■ TASK ITEM:
Skip the pictures. Output only the lines below starting at the line with "Added Organisation and" and ending at the line with "The MySQL Deployment requires", both ends included, exactly as they are.

■ SUPPLIED MATERIAL:
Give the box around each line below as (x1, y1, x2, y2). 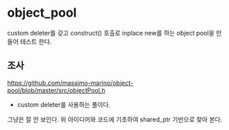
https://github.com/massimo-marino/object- (7, 79, 134, 87)
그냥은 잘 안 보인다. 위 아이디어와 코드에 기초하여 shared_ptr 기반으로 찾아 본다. (7, 115, 223, 123)
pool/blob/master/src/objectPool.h (7, 86, 105, 95)
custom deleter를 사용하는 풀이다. (17, 100, 111, 108)
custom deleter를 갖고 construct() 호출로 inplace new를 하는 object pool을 (7, 29, 215, 37)
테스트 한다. (19, 37, 52, 46)
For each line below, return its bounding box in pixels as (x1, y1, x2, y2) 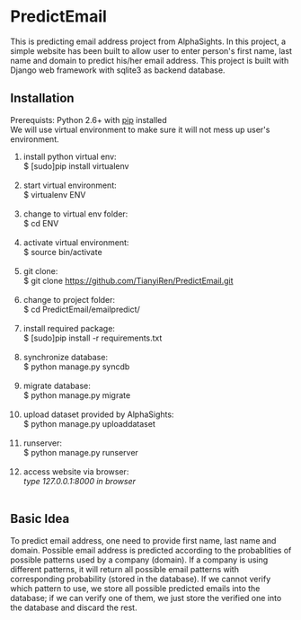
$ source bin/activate (22, 246, 102, 257)
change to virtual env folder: (22, 208, 128, 219)
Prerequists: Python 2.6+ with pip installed (10, 114, 167, 125)
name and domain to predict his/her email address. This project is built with (10, 55, 289, 66)
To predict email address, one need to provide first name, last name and (10, 535, 277, 545)
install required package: (22, 323, 116, 333)
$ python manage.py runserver (22, 447, 138, 457)
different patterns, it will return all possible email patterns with (10, 563, 239, 574)
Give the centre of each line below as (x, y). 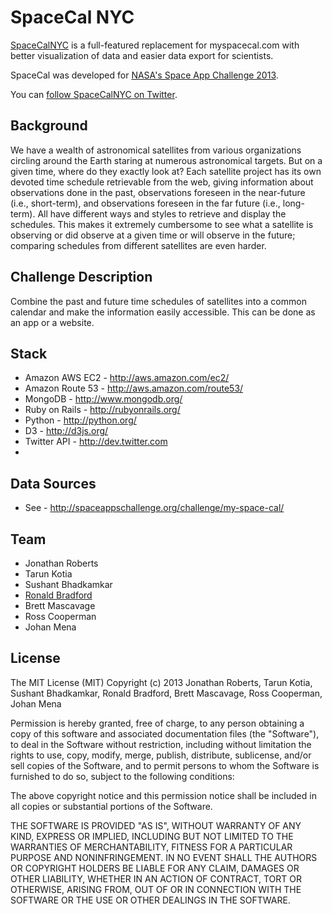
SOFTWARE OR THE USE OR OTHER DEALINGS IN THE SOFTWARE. (150, 900)
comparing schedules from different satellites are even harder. (138, 245)
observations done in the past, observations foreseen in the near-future (158, 192)
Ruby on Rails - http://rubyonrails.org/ (102, 410)
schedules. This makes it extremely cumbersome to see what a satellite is (162, 224)
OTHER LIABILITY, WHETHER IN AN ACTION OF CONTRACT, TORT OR (156, 878)
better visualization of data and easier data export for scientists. (142, 55)
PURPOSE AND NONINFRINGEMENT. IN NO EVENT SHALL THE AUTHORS (164, 857)
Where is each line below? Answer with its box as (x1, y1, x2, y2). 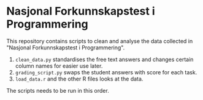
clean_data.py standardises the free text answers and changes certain (15, 55, 194, 63)
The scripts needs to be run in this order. (6, 87, 109, 94)
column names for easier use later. (15, 62, 103, 70)
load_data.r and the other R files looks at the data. (15, 75, 144, 82)
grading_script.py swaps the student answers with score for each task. (15, 68, 197, 76)
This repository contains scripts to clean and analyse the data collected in (6, 37, 193, 45)
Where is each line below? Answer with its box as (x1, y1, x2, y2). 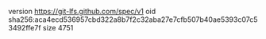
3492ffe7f (8, 23, 41, 32)
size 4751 (42, 23, 74, 32)
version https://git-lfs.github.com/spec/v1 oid (8, 7, 156, 16)
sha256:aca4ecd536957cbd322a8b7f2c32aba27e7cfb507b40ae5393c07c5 (8, 15, 258, 24)
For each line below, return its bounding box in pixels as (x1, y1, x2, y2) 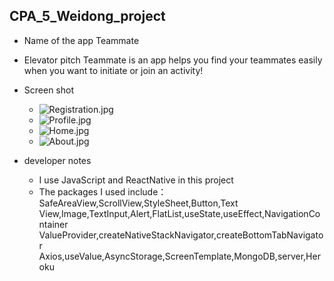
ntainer (38, 218, 69, 230)
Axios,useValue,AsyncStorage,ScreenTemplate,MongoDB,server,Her (38, 250, 321, 262)
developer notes (23, 154, 92, 166)
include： (127, 185, 167, 198)
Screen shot (23, 84, 74, 96)
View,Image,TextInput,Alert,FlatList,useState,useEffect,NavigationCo (38, 207, 321, 219)
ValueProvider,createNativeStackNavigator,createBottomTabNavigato (38, 229, 324, 241)
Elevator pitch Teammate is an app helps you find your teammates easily (23, 54, 323, 66)
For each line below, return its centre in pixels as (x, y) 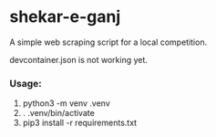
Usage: (26, 83)
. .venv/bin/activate (59, 113)
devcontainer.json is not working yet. (79, 59)
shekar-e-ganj (65, 17)
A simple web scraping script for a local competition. (108, 42)
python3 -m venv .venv (67, 103)
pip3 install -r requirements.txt (80, 123)
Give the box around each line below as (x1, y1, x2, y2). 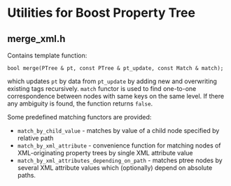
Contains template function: (7, 51, 87, 59)
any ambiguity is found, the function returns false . (7, 99, 153, 108)
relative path (17, 134, 54, 142)
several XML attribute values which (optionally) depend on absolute (17, 164, 213, 172)
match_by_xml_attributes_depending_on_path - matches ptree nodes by (17, 156, 223, 164)
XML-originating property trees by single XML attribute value (17, 149, 193, 157)
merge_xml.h (7, 33, 66, 45)
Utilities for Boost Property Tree (7, 5, 196, 21)
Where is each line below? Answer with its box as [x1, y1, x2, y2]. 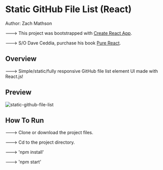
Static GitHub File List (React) [5, 4, 132, 15]
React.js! [5, 73, 24, 79]
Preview [5, 88, 32, 97]
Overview [5, 55, 37, 63]
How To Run [5, 116, 44, 124]
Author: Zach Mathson [5, 20, 52, 26]
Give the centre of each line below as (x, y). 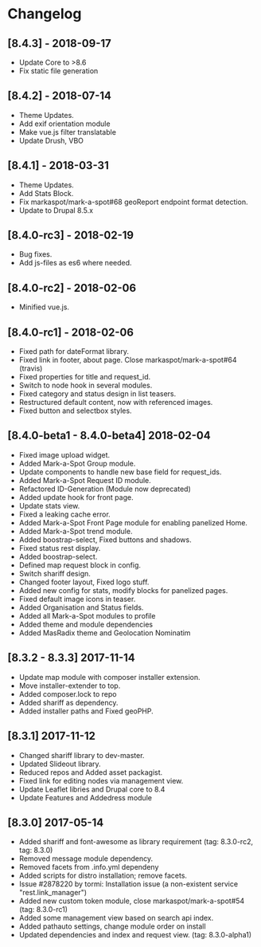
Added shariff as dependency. (68, 702)
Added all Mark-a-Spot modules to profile (87, 615)
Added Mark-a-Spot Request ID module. (85, 480)
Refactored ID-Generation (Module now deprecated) (105, 489)
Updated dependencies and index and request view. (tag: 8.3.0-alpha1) (135, 935)
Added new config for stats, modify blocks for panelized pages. (123, 590)
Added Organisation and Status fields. (81, 607)
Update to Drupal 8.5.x (56, 210)
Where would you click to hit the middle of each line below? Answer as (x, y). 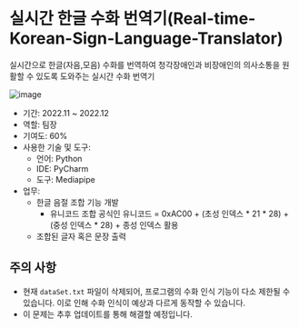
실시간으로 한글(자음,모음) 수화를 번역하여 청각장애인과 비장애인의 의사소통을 (145, 65)
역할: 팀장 (40, 124)
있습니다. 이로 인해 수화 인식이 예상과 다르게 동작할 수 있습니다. (134, 303)
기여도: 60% (45, 135)
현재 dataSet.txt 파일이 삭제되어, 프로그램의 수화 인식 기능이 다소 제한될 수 (156, 291)
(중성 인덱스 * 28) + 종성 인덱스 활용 (114, 224)
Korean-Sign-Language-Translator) (146, 39)
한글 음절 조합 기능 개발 (78, 202)
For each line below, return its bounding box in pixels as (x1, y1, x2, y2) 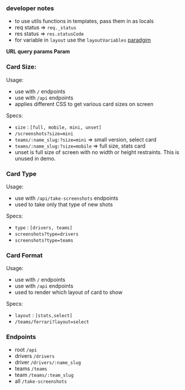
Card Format (6, 251, 43, 259)
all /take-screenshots (14, 378, 67, 385)
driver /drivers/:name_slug (14, 359, 82, 366)
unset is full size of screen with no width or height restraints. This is (14, 148, 180, 155)
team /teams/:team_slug (14, 372, 74, 379)
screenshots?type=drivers (14, 231, 79, 237)
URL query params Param (6, 48, 70, 55)
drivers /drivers (14, 353, 55, 360)
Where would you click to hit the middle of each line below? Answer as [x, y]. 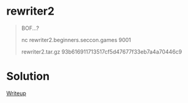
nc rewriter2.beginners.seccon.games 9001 [76, 40]
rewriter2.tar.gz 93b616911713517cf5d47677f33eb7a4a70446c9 [102, 51]
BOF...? [30, 28]
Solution [28, 76]
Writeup [16, 93]
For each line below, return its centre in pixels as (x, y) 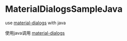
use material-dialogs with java (35, 23)
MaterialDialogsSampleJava (64, 9)
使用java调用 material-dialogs (35, 33)
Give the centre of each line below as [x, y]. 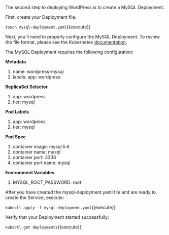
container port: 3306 [34, 157]
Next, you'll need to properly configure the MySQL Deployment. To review [83, 37]
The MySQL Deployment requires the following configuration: [69, 52]
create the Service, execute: [35, 198]
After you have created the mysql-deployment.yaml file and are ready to [81, 192]
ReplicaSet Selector [27, 87]
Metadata [16, 62]
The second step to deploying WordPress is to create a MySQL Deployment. [85, 7]
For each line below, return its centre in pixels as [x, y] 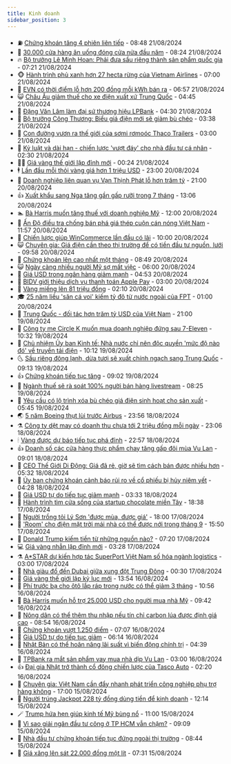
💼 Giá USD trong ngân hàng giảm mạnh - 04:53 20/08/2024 [102, 274]
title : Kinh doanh [33, 13]
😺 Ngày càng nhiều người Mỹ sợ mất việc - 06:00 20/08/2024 [106, 267]
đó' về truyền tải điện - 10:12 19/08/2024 [75, 350]
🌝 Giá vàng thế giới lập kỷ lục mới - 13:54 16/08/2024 [93, 578]
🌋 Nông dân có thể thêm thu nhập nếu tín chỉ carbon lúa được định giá [117, 615]
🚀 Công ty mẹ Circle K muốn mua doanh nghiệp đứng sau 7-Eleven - [114, 328]
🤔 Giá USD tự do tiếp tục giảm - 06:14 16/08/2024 [88, 637]

■ SOLUTION FOR THIS TASK:
Added Organisation and Status fields. (81, 607)
Update to Drupal 8.5.x (56, 210)
Where would you click to hit the middle of each line below? Answer as (x, y). 
실시간으로 한글(자음,모음) 수화를 번역하여 청각장애인과 비장애인의 의사소통을 (145, 65)
역할: 팀장 (40, 124)
있습니다. 이로 인해 수화 인식이 예상과 다르게 동작할 수 있습니다. (134, 303)
기여도: 60% (45, 135)
현재 dataSet.txt 파일이 삭제되어, 프로그램의 수화 인식 기능이 다소 제한될 수 (156, 291)
(중성 인덱스 * 28) + 종성 인덱스 활용 (114, 224)
Korean-Sign-Language-Translator) (146, 39)
한글 음절 조합 기능 개발 (78, 202)
For each line below, return its bounding box in pixels as (x1, y1, x2, y2) 
Card Format (6, 251, 43, 259)
all /take-screenshots (14, 378, 67, 385)
driver /drivers/:name_slug (14, 359, 82, 366)
unset is full size of screen with no width or height restraints. This is (14, 148, 180, 155)
team /teams/:team_slug (14, 372, 74, 379)
screenshots?type=drivers (14, 231, 79, 237)
URL query params Param (6, 48, 70, 55)
drivers /drivers (14, 353, 55, 360)
Where would you click to hit the middle of each line below? Answer as [x, y]. 
nc rewriter2.beginners.seccon.games 9001 [76, 40]
rewriter2.tar.gz 93b616911713517cf5d47677f33eb7a4a70446c9 [102, 51]
BOF...? [30, 28]
Solution [28, 76]
Writeup [16, 93]
For each line below, return its centre in pixels as (x, y) 
use material-dialogs with java (35, 23)
MaterialDialogsSampleJava (64, 9)
使用java调用 material-dialogs (35, 33)
Give the centre of each line below as [x, y]. 
container port: 3306 [34, 157]
Next, you'll need to properly configure the MySQL Deployment. To review [83, 37]
The MySQL Deployment requires the following configuration: [69, 52]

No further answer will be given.